How AI Reads and Extracts Data from Invoices
OCR plus large language models makes invoice data extraction reliable enough to trust. Here's what's actually happening when you upload a document.
When you upload an invoice to an AI processing system, it looks simple. The file goes in, structured data comes out. But the process behind that transformation involves multiple layers of technology, each solving a different piece of the problem.
Understanding how it works helps you know when to trust it, when to verify it, and what kinds of documents it handles well versus poorly.
Layer 1: Document Parsing
Before any AI touches the content, the system needs to get the text out of the document.
For native digital PDFs, those generated by invoicing software and sent as attachments, text extraction is straightforward. The text is embedded in the PDF structure and can be extracted directly without any image processing.
For scanned documents, photographs, or image-based PDFs, the system needs OCR. Modern OCR engines (Google Document AI, AWS Textract, and proprietary alternatives) convert images of text into machine-readable characters. Accuracy on clean, printed text is 99%+. Accuracy drops on handwriting, unusual fonts, low-resolution scans, and documents with complex layouts like multi-column tables.
Layer 2: Layout Understanding
Raw text extraction gives you characters and words, but loses the spatial structure of the document. A total amount sitting in the bottom right of a table looks the same as an address number at the top left of the page in raw text form.
Modern document AI models understand layout. They recognize headers, tables, line items, totals, and addresses based on their position and visual relationships. This spatial understanding is what allows the system to correctly distinguish the invoice total from the line item amounts, or the invoice date from the payment due date.
Layer 3: Semantic Extraction
This is where large language models enter. Once the text and layout are understood, an LLM is asked to extract specific fields: vendor name, invoice number, date, line items, net amount, VAT amount, gross total, currency, and payment reference.

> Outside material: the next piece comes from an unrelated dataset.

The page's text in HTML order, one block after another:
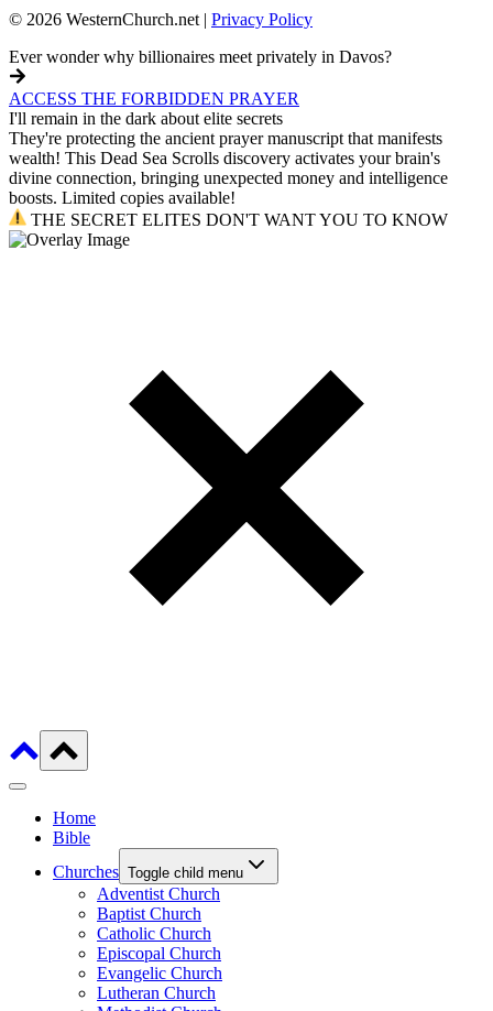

The LLM handles the enormous variation in invoice formats. One vendor puts the invoice total at the top. Another puts it at the bottom. One uses “invoice amount (Rechnungsbetrag),” another uses “total amount (Gesamtbetrag),” another uses “Total due.” The LLM understands that these all mean the same thing and extracts the right value regardless of format.
For German invoices specifically, the LLM handles: sales tax (Umsatzsteuer) at 19% and 7% rates, small business (Kleinunternehmer) invoices without VAT, reverse charge EU invoices, and the specific field structure of DATEV-compatible documents.
Accuracy and Its Limits
The combined pipeline achieves over 90% field-level accuracy on standard German business invoices. This means that out of 100 invoices, more than 90 will have all key fields extracted correctly without any manual correction needed.
The remaining invoices fall into predictable categories. Handwritten or partially handwritten documents are harder. Heavily formatted or designed documents where text overlaps decorative elements cause problems. Very low quality scans, below about 150 DPI, produce OCR errors that propagate through the pipeline.
The correct mental model is that AI extraction handles the bulk accurately and flags the exceptions. You’re not removing the human from the process; you’re changing where human attention is required. Instead of manually entering every invoice, you review and correct the few that the system is uncertain about.
What Gets Extracted
For a typical German B2B invoice, the extraction pipeline captures:
- Vendor name and address
- Customer name (your business)
- Invoice number
- Invoice date
- Payment due date
- Line items with descriptions, quantities, and unit prices
- Net amount
- VAT rate and amount (multiple rates if applicable)
- Gross total
- Currency
- Bank details (IBAN, BIC)
- Tax number (Steuernummer) and VAT ID (USt-IdNr)
This structured data is what flows into your records, gets matched against bank transactions, and eventually gets exported to DATEV format for your tax advisor (Steuerberater).
How KontoMatch Applies This
KontoMatch runs this full extraction pipeline on every document you upload. Native PDFs are parsed directly; scanned documents and photographs go through OCR first. The system extracts vendor name, invoice number, date, line items, net total, VAT, and payment details automatically, and flags low-confidence fields for your review. The extracted data flows into your expense records, is matched against your bank statement, and can be exported as a DATEV EXTF file for your tax advisor (Steuerberater).